== Activity ==
Your reply should reproduce each line below exactly and carry none of the pictures.
::: Material supplied
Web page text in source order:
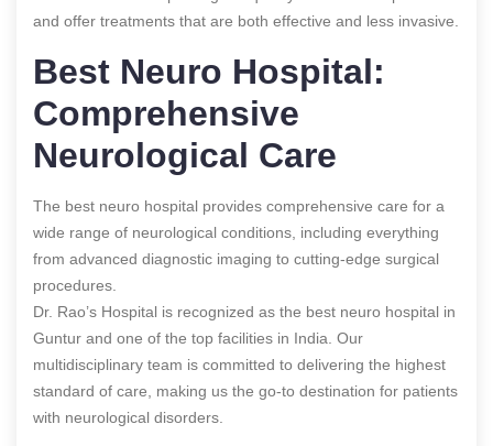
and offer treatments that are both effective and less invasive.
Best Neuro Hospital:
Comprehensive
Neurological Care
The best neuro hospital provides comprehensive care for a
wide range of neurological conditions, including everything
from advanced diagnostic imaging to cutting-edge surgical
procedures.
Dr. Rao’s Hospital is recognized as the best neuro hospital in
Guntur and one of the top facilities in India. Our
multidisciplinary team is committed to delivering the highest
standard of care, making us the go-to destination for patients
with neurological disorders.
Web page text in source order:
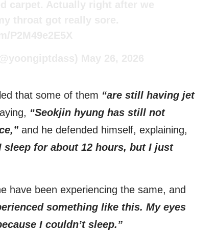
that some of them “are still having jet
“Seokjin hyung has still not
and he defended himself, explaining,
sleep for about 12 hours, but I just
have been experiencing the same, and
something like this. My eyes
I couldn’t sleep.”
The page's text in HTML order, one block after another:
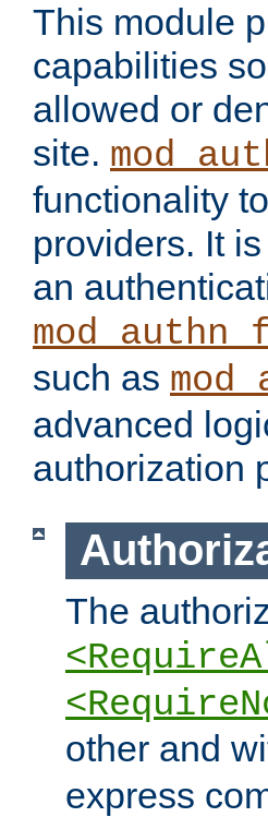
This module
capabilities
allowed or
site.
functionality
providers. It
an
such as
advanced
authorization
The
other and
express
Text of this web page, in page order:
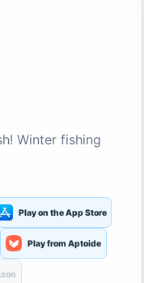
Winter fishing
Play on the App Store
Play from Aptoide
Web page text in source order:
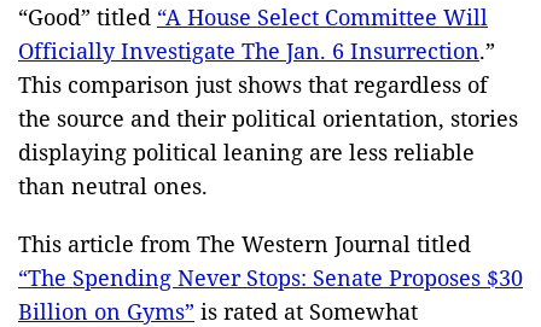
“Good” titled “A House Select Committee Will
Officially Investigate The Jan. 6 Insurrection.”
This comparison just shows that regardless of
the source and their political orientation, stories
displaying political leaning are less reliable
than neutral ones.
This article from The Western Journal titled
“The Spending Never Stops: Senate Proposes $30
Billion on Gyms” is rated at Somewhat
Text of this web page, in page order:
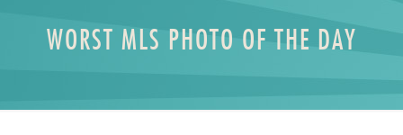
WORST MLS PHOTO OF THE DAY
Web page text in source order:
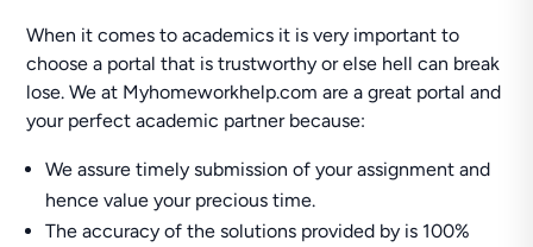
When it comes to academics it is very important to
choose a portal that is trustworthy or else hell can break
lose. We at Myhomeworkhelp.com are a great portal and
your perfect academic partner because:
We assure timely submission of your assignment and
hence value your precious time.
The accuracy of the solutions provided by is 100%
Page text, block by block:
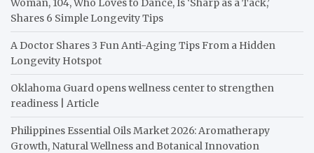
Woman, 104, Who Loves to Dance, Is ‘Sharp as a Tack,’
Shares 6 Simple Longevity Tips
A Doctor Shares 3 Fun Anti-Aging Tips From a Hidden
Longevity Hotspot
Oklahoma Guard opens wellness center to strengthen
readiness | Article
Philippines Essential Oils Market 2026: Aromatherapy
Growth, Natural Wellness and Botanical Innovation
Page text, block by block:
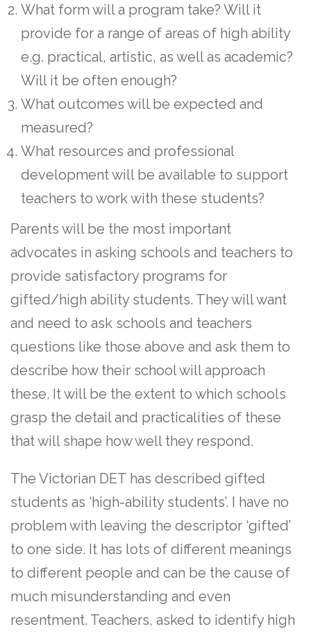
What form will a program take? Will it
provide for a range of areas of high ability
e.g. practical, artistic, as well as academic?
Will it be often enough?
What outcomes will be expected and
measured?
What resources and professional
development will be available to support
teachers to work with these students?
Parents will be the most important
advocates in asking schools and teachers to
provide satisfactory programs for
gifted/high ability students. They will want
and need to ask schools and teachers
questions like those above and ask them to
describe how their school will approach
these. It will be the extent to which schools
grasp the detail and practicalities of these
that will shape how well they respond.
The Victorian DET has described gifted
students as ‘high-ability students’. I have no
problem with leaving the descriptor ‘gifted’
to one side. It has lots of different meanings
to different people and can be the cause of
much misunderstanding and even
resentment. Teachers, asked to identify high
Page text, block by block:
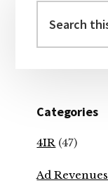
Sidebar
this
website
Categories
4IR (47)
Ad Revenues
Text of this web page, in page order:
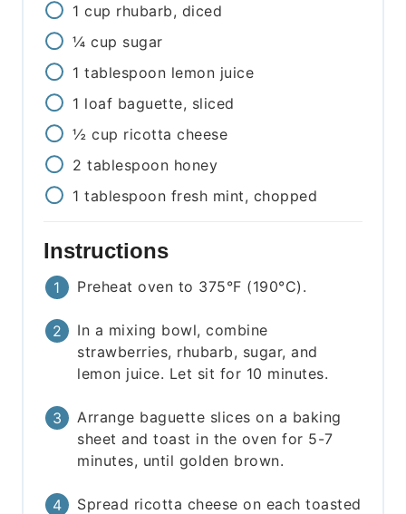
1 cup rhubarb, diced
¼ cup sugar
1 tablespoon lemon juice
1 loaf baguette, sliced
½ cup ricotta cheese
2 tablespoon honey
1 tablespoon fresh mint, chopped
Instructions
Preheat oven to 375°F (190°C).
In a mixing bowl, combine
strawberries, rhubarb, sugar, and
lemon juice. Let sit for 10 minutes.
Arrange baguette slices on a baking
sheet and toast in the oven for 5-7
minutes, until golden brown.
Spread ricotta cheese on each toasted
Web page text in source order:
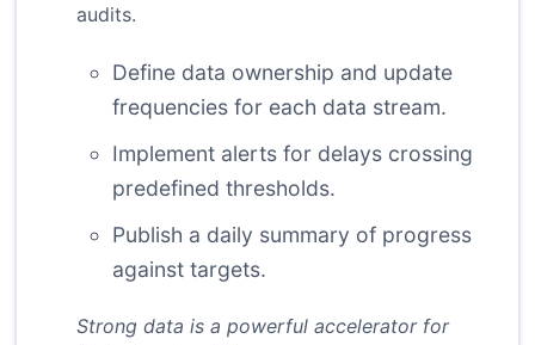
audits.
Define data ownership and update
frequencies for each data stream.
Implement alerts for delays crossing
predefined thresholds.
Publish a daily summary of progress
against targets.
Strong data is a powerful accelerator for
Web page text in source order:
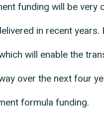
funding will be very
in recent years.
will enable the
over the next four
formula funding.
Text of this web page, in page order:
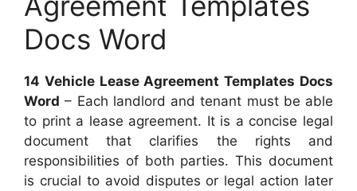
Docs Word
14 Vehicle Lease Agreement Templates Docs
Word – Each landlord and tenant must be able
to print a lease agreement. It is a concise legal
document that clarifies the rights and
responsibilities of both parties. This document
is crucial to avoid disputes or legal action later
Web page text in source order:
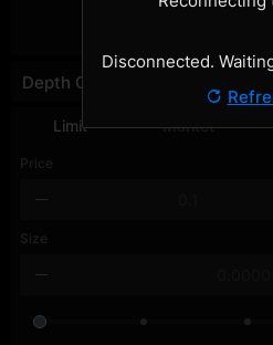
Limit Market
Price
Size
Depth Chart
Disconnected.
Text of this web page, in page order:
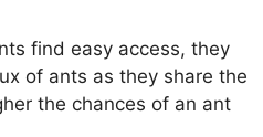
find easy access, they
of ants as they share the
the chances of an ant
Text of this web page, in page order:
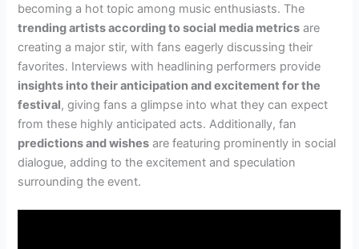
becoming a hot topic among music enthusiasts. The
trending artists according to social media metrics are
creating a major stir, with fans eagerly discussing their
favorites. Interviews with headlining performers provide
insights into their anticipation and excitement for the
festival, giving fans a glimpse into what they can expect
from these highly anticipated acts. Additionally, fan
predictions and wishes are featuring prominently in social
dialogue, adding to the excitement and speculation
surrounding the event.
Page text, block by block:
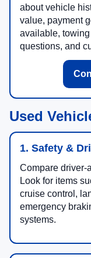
::::::
== Expected answer ==
Web page text in source order:
and offer treatments that are both effective and less invasive.
Best Neuro Hospital:
Comprehensive
Neurological Care
The best neuro hospital provides comprehensive care for a
wide range of neurological conditions, including everything
from advanced diagnostic imaging to cutting-edge surgical
procedures.
Dr. Rao’s Hospital is recognized as the best neuro hospital in
Guntur and one of the top facilities in India. Our
multidisciplinary team is committed to delivering the highest
standard of care, making us the go-to destination for patients
with neurological disorders.
Web page text in source order:
that some of them “are still having jet
“Seokjin hyung has still not
and he defended himself, explaining,
sleep for about 12 hours, but I just
have been experiencing the same, and
something like this. My eyes
I couldn’t sleep.”
The page's text in HTML order, one block after another:
This module
capabilities
allowed or
site.
functionality
providers. It
an
such as
advanced
authorization
The
other and
express
Text of this web page, in page order:
Winter fishing
Play on the App Store
Play from Aptoide
Web page text in source order:
“Good” titled “A House Select Committee Will
Officially Investigate The Jan. 6 Insurrection.”
This comparison just shows that regardless of
the source and their political orientation, stories
displaying political leaning are less reliable
than neutral ones.
This article from The Western Journal titled
“The Spending Never Stops: Senate Proposes $30
Billion on Gyms” is rated at Somewhat
Text of this web page, in page order:
WORST MLS PHOTO OF THE DAY
Web page text in source order:
When it comes to academics it is very important to
choose a portal that is trustworthy or else hell can break
lose. We at Myhomeworkhelp.com are a great portal and
your perfect academic partner because:
We assure timely submission of your assignment and
hence value your precious time.
The accuracy of the solutions provided by is 100%
Page text, block by block:
Woman, 104, Who Loves to Dance, Is ‘Sharp as a Tack,’
Shares 6 Simple Longevity Tips
A Doctor Shares 3 Fun Anti-Aging Tips From a Hidden
Longevity Hotspot
Oklahoma Guard opens wellness center to strengthen
readiness | Article
Philippines Essential Oils Market 2026: Aromatherapy
Growth, Natural Wellness and Botanical Innovation
Page text, block by block:
What form will a program take? Will it
provide for a range of areas of high ability
e.g. practical, artistic, as well as academic?
Will it be often enough?
What outcomes will be expected and
measured?
What resources and professional
development will be available to support
teachers to work with these students?
Parents will be the most important
advocates in asking schools and teachers to
provide satisfactory programs for
gifted/high ability students. They will want
and need to ask schools and teachers
questions like those above and ask them to
describe how their school will approach
these. It will be the extent to which schools
grasp the detail and practicalities of these
that will shape how well they respond.
The Victorian DET has described gifted
students as ‘high-ability students’. I have no
problem with leaving the descriptor ‘gifted’
to one side. It has lots of different meanings
to different people and can be the cause of
much misunderstanding and even
resentment. Teachers, asked to identify high
Page text, block by block:
Sidebar
this
website
Categories
4IR (47)
Ad Revenues
Text of this web page, in page order:
1 cup rhubarb, diced
¼ cup sugar
1 tablespoon lemon juice
1 loaf baguette, sliced
½ cup ricotta cheese
2 tablespoon honey
1 tablespoon fresh mint, chopped
Instructions
Preheat oven to 375°F (190°C).
In a mixing bowl, combine
strawberries, rhubarb, sugar, and
lemon juice. Let sit for 10 minutes.
Arrange baguette slices on a baking
sheet and toast in the oven for 5-7
minutes, until golden brown.
Spread ricotta cheese on each toasted
Web page text in source order:
audits.
Define data ownership and update
frequencies for each data stream.
Implement alerts for delays crossing
predefined thresholds.
Publish a daily summary of progress
against targets.
Strong data is a powerful accelerator for
Web page text in source order:
funding will be very
in recent years.
will enable the
over the next four
formula funding.
Text of this web page, in page order:
Docs Word
14 Vehicle Lease Agreement Templates Docs
Word – Each landlord and tenant must be able
to print a lease agreement. It is a concise legal
document that clarifies the rights and
responsibilities of both parties. This document
is crucial to avoid disputes or legal action later
Web page text in source order:
Limit Market
Price
Size
Depth Chart
Disconnected.
Text of this web page, in page order:
find easy access, they
of ants as they share the
the chances of an ant
Text of this web page, in page order:
becoming a hot topic among music enthusiasts. The
trending artists according to social media metrics are
creating a major stir, with fans eagerly discussing their
favorites. Interviews with headlining performers provide
insights into their anticipation and excitement for the
festival, giving fans a glimpse into what they can expect
from these highly anticipated acts. Additionally, fan
predictions and wishes are featuring prominently in social
dialogue, adding to the excitement and speculation
surrounding the event.
Page text, block by block:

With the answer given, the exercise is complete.